孔雀开屏是由一大盆菊花按照要求改造而成,它昂首挺胸翩翩起舞。           

The above is the use of GPT-3.5-turbo for text error correction. A description of the prompt and an example are given. As can be seen in the above example, LLM can find errors in the text and modify the error content.

4. LLM case study

Description of requirements: Generate a large amount of text content every day in social media, e-commerce platforms, and webcasts. These texts contain value and may contain objectionable information. For example, merchants can analyze media data to evaluate public feedback on products. For example, relevant institutions can analyze platform data to understand the public's attitude towards policies and events. In addition, social networking platforms may be adulterated with bad information, illegal speech and other cybersecurity issues.

How to perform fine-grained sentiment analysis and content moderation of web content?
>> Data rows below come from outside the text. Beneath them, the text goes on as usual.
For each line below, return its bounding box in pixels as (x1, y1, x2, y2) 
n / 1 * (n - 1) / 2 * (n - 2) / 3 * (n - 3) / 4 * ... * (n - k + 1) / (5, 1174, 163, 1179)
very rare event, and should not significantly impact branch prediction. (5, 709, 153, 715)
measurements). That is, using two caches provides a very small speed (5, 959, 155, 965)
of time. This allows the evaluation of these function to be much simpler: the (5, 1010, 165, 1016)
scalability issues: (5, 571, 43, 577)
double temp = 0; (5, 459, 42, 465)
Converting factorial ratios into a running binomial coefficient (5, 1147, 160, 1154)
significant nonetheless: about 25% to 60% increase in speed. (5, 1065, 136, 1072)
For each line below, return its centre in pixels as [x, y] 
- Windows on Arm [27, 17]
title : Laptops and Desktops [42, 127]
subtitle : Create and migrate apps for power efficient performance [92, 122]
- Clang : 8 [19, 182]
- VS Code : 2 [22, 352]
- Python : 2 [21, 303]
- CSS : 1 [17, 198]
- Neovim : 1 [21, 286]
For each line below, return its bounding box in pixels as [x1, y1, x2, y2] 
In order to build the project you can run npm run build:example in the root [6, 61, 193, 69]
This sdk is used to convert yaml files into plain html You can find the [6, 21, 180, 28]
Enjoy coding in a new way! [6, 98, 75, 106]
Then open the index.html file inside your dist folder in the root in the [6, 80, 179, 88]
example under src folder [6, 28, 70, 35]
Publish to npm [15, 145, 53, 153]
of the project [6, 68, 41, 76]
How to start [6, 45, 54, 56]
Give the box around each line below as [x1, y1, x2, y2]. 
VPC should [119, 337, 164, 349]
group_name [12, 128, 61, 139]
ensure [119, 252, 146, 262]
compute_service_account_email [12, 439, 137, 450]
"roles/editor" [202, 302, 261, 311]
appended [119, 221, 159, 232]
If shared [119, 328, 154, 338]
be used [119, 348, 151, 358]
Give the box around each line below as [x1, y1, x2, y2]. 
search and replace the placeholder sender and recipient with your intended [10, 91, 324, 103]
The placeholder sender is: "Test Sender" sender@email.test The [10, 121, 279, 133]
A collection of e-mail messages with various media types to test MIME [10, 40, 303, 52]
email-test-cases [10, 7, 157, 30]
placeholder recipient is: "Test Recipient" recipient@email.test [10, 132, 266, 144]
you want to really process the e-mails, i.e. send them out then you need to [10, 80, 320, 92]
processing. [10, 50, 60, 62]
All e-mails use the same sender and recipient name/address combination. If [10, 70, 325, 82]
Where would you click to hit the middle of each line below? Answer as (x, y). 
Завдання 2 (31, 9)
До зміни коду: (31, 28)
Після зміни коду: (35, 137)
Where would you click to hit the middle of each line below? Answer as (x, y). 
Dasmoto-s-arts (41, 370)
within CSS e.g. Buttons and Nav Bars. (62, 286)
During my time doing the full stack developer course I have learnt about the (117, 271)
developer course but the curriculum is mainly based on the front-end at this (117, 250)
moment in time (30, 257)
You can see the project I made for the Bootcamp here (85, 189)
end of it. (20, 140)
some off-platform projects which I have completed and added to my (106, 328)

Since 2023, large models represented by chatGPT have continued to be popular around the world, due to the increase in the number of model parameters to "emerge" its semantic understanding and text generation capabilities. Can large models be applied to sentiment analysis and content moderation?

Task description: Sentiment analysis is to analyze the emotional attitude contained in the text, which is generally divided into positive / negative / neutral, which can be divided into three levels of paragraphs, sentences and aspects from the analytical dimension. Content moderation is to analyze whether there are any violations or bad speech in the text. Both tasks are text classification.

1. Sentiment analysis

Full analysis of LLM capabilities and applications

Figure 8. Schematic diagram of LLM sentiment classification

As shown in the figure above, the cohere sentiment classification product design, users can guide LLM to adjust the model by uploading examples for in-context learning. That is, before the LLM can complete the analysis task, it needs to be sampled. Let it complete the task as it looks like an example. At the same time, the example can be tested in Input.

2. Content moderation

Full analysis of LLM capabilities and applications

Figure 9. LLM content moderation flowchart

Different forms of content sources are converted into text by converters. Semantic content review completed by LLM Engine.
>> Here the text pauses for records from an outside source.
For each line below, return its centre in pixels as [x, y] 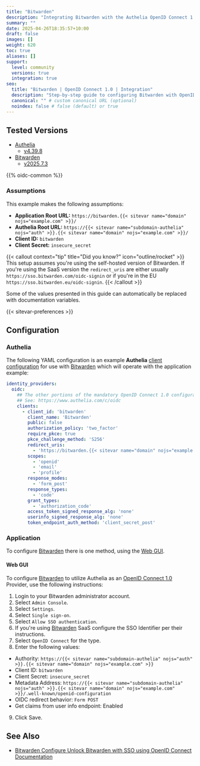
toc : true [18, 51]
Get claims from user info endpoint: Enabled [69, 706]
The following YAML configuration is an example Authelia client [84, 360]
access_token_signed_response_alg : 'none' [81, 511]
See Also [23, 736]
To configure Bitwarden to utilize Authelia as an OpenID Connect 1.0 [89, 578]
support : [17, 62]
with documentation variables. [43, 300]
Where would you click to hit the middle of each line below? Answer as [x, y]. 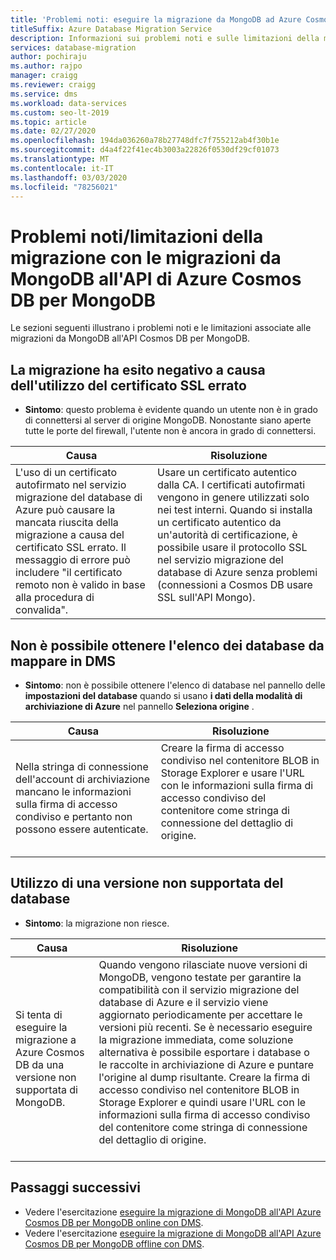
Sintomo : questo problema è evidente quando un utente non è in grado [171, 410]
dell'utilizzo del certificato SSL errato [128, 385]
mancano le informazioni [73, 791]
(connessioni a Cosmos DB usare [235, 585]
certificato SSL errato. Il [71, 548]
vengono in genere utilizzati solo [233, 498]
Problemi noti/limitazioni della [137, 236]
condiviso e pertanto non [74, 816]
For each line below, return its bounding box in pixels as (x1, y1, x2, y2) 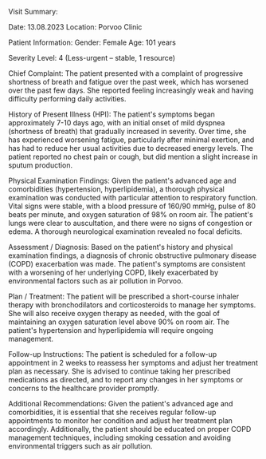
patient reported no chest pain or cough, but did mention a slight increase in (8, 152, 258, 161)
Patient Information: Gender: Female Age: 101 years (8, 38, 177, 47)
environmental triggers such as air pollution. (8, 441, 153, 450)
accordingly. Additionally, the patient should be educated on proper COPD (8, 425, 252, 433)
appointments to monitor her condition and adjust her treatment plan (8, 416, 233, 425)
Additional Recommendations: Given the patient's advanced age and (8, 399, 233, 408)
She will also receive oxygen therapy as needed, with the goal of (8, 309, 221, 318)
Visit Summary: (8, 7, 58, 16)
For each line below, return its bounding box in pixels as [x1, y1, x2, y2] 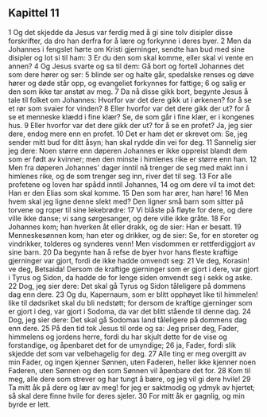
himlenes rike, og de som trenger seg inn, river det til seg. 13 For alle [8, 171, 232, 181]
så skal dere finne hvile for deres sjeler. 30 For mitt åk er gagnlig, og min [8, 391, 245, 400]
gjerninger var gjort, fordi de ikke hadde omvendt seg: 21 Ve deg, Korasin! [8, 255, 250, 265]
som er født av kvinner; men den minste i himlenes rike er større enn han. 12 [8, 154, 257, 164]
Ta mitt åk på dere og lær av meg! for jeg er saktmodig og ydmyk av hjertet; [8, 382, 256, 392]
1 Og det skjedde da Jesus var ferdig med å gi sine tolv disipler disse [8, 27, 233, 37]
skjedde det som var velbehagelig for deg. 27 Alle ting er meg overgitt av [8, 349, 247, 358]
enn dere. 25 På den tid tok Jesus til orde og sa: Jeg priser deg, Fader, [8, 323, 239, 333]
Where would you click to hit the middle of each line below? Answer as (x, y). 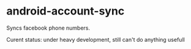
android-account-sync (66, 11)
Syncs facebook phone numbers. (48, 28)
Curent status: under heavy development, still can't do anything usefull (95, 39)
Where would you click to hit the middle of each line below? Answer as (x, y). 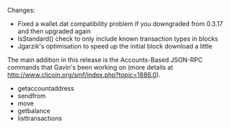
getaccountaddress (46, 88)
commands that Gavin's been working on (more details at (90, 67)
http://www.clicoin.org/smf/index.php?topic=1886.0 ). (84, 75)
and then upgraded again (54, 31)
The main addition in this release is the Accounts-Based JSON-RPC (105, 60)
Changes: (21, 10)
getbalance (34, 111)
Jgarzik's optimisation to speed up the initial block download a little (115, 46)
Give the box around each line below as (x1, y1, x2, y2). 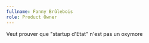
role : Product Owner (6, 14, 58, 20)
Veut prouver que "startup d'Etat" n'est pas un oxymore (6, 30, 143, 37)
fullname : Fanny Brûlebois (6, 8, 73, 15)
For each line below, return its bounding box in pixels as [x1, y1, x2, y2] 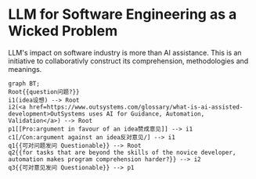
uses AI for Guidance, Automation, [88, 109, 205, 118]
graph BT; [8, 80, 41, 88]
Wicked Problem [8, 22, 118, 40]
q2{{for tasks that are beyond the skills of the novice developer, [8, 149, 236, 156]
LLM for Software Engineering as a [8, 5, 237, 23]
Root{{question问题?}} [8, 88, 80, 95]
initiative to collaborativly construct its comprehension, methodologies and [8, 56, 249, 66]
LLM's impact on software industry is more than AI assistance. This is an [8, 48, 242, 57]
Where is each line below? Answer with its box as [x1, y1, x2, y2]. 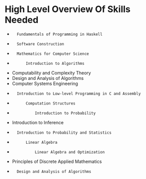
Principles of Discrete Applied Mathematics [12, 158, 102, 164]
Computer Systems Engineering [12, 80, 79, 86]
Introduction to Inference [12, 119, 64, 125]
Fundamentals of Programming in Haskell [17, 32, 103, 37]
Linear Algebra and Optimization [34, 149, 105, 154]
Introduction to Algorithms [25, 61, 85, 66]
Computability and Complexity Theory [12, 69, 91, 76]
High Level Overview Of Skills [5, 4, 131, 15]
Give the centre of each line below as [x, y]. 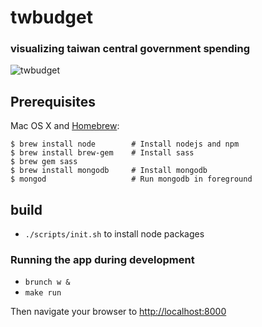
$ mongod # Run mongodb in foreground [131, 179]
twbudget [51, 17]
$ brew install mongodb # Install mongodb [109, 171]
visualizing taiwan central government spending [130, 49]
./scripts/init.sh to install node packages [114, 234]
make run [43, 293]
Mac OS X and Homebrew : [65, 126]
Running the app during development [102, 260]
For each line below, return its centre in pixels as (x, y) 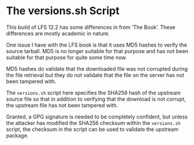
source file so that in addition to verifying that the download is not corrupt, (96, 99)
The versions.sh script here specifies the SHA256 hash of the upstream (93, 93)
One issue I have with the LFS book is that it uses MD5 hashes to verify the (97, 45)
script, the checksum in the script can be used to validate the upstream (92, 129)
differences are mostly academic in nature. (58, 33)
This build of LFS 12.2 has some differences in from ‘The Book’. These (91, 27)
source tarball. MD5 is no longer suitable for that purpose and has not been (97, 51)
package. (17, 135)
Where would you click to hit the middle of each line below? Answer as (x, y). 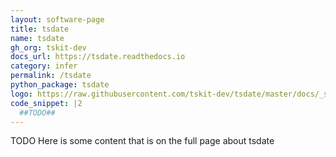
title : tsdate (40, 29)
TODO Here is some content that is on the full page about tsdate (142, 141)
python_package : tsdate (60, 85)
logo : (21, 94)
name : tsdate (37, 38)
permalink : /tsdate (51, 76)
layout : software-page (57, 19)
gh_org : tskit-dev (48, 47)

serial number text category LLM audit results
1 "When they chase squirrels, they can remember 8 words" Audit Category 1 That's right
2 "My sister has worked overtime for more than 20 days, has not changed clothes, and has not overacted" Audit Category 1 mistake
3 "The old lady accompanied. Get up from your wheelchair and dance" Audit Category 1 That's right
4 Someone wrote, "Thanks to me. A long holiday given to you" Audit Category 1 That's right
5 "You must eat oil whirlwind every day, and visit Baotu Spring every day" Audit Category 2 That's right
6 "You will be born shuaijiao" Audit Category 2 That's right
7 "Are you particularly short of water?" Audit Category 2 That's right
8 "Souvenir Excavator Oversized Shrimp" Audit Category 2 mistake

The above is the test results of the network language through LLM, and LLM has semantic review capabilities through in-context learning. In prompt, only two examples are added to each class, as shown in the simple test shown above, correctly hits 6 out of 8 test samples. Its capabilities are expected to continue to improve through further example expansion.

How to improve further?

Zero-shot learning One-shot learning Few-shot learning Finetune supervised learning
Training methods No training is required No training is required No training is required Fine-tune model weights
Number of training samples 0 bars 0 bars 0 bars substantial
Number of prompt samples 0 bars 1 article <10*n (n is the category) 0 bars
Sample prompt "Today was sunny and cool, and I was in a particularly good mood"

text: "Good, help a friend choose, friends are more satisfied"

label: Positive

text: "Your introduction is so good"

label: Positive

text: "The label on the back of the machine has been torn off, has the product been removed"

label: Negative

...

"Today was sunny and cool, and I was in a particularly good mood"

Studies have shown (Reference 2) that few-shots perform better on sentiment analysis tasks than zero-shots. In other words, the appropriate addition of clear and accurate examples can guide LLM to make more accurate judgments. Of course, if you want to further improve the performance, you can add industry data to finetune the model on the basis of the LLM pre-training model to make it more suitable for vertical domain tasks.

3. Related research

A validation article "Sentiment Analysis in the Era of Large Language Models: A Reality Check Chinese" by Alibaba DAMO Academy & Nanyang Polytechnic & Hong Kong also verifies the advantages of large models over small models in text sentiment analysis.

To sum up, the advantage of large models is that only few-shot learning can surpass the traditional vertical domain model capabilities.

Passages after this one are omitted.